Exercise data:
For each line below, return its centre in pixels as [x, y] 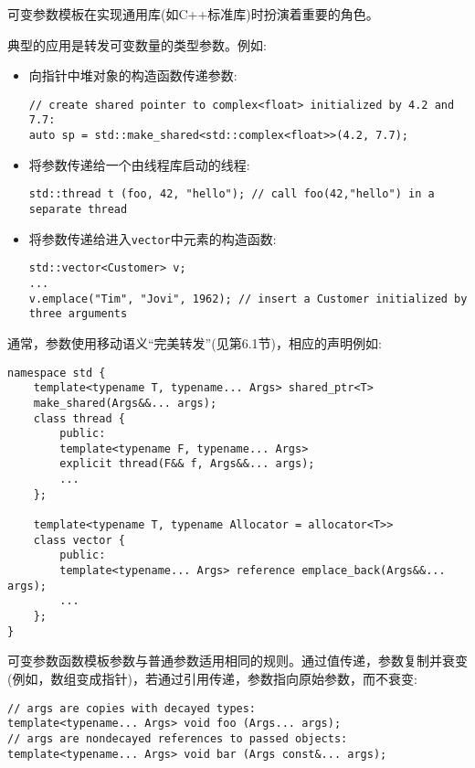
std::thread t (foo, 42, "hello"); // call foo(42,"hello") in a [232, 194]
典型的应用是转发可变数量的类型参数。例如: [137, 44]
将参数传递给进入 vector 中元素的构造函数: [153, 238]
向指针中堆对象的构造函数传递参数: [133, 75]
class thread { [79, 418]
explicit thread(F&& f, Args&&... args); [187, 464]
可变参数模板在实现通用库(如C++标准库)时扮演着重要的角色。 [193, 14]
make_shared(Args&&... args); [125, 403]
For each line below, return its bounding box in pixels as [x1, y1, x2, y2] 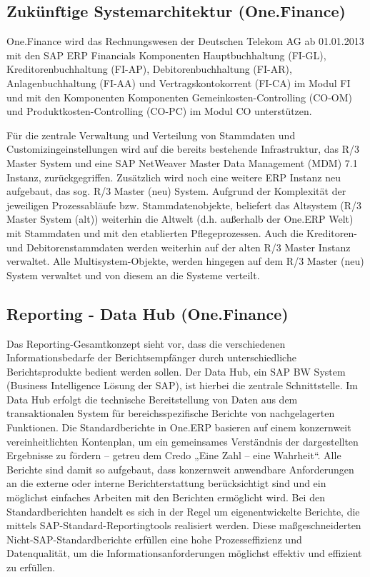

Aim of the exercise: From the first line to the last, retype the entries above exactly, minus the pictures.

Answer section:
For each line below, return its centre in pixels as [x, y] 
std::thread t (foo, 42, "hello"); // call foo(42,"hello") in a [232, 194]
典型的应用是转发可变数量的类型参数。例如: [137, 44]
将参数传递给进入 vector 中元素的构造函数: [153, 238]
向指针中堆对象的构造函数传递参数: [133, 75]
class thread { [79, 418]
explicit thread(F&& f, Args&&... args); [187, 464]
可变参数模板在实现通用库(如C++标准库)时扮演着重要的角色。 [193, 14]
make_shared(Args&&... args); [125, 403]
For each line below, return its bounding box in pixels as [x1, y1, x2, y2] 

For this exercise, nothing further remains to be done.